Osawa H, Otsuka T, Inoue T, Sumida I, Hanada M, Okamura T, Nakazato S
Internal Medicine, Karatsu Red Cross Hospital, Saga, Japan.
Rinsho Ketsueki. 1993 Feb;34(2):165-70.
A 65 year-old woman was admitted in May 1990, because of fever, generalized lymphadenopathy and eruption. Laboratory examination showed granulocytopenia, polyclonal hypergammaglobulinemia, positive Coombs' test, positive cold antibody and positive anti-E erythrocyte antibody. 7 days after admission autoimmune hemolytic anemia developed. The appearance of the anti neutrophil leukocyte antibody was suspected because of the absence of the segmented neutrophils in marrow specimen.

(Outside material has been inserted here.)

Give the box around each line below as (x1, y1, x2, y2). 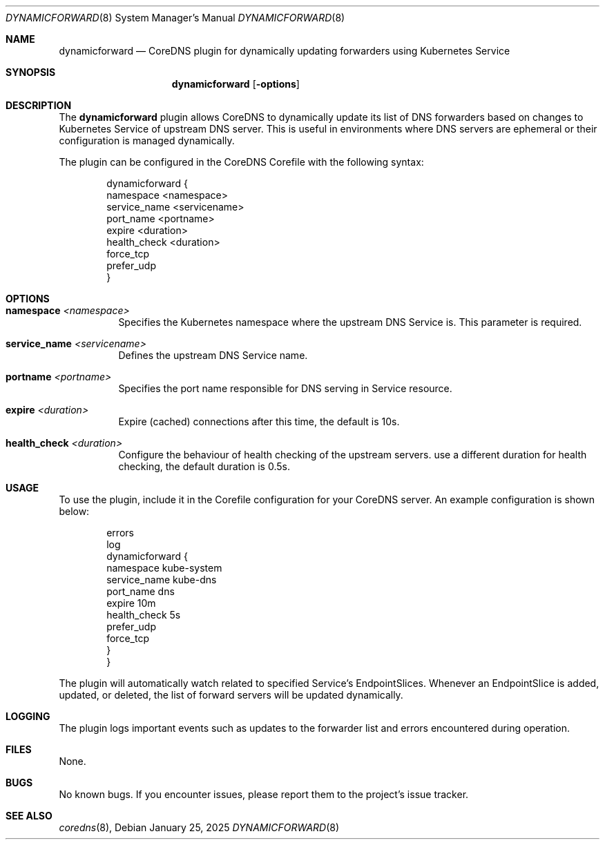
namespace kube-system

Histological findings of the biopsied lymph node and the marker study of the tumor cell disclosed IBL-like T cell lymphoma. The patient was treated with G-CSF and VEPA chemotherapy. Granulocytes increased and she showed marked symptomatic improvement with complete remission. Our case showed various clinical pictures with hemolytic anemia and granulocytopenia, which could be based on the autoimmune mechanisms.
一名65岁女性于1990年5月入院,原因是发热、全身淋巴结肿大和皮疹。实验室检查显示粒细胞减少、多克隆高球蛋白血症、库姆斯试验阳性、冷抗体阳性和抗-E红细胞抗体阳性。入院7天后发生了自身免疫性溶血性贫血。由于骨髓标本中缺乏分叶核中性粒细胞,怀疑抗中性粒细胞抗体出现。活检淋巴结的组织学检查结果和肿瘤细胞的标志物研究显示为IBL样T细胞淋巴瘤。该患者接受了粒细胞集落刺激因子(G-CSF)和VEPA化疗。粒细胞增多,她的症状明显改善并完全缓解。我们的病例表现出伴有溶血性贫血和粒细胞减少的各种临床症状,这可能基于自身免疫机制。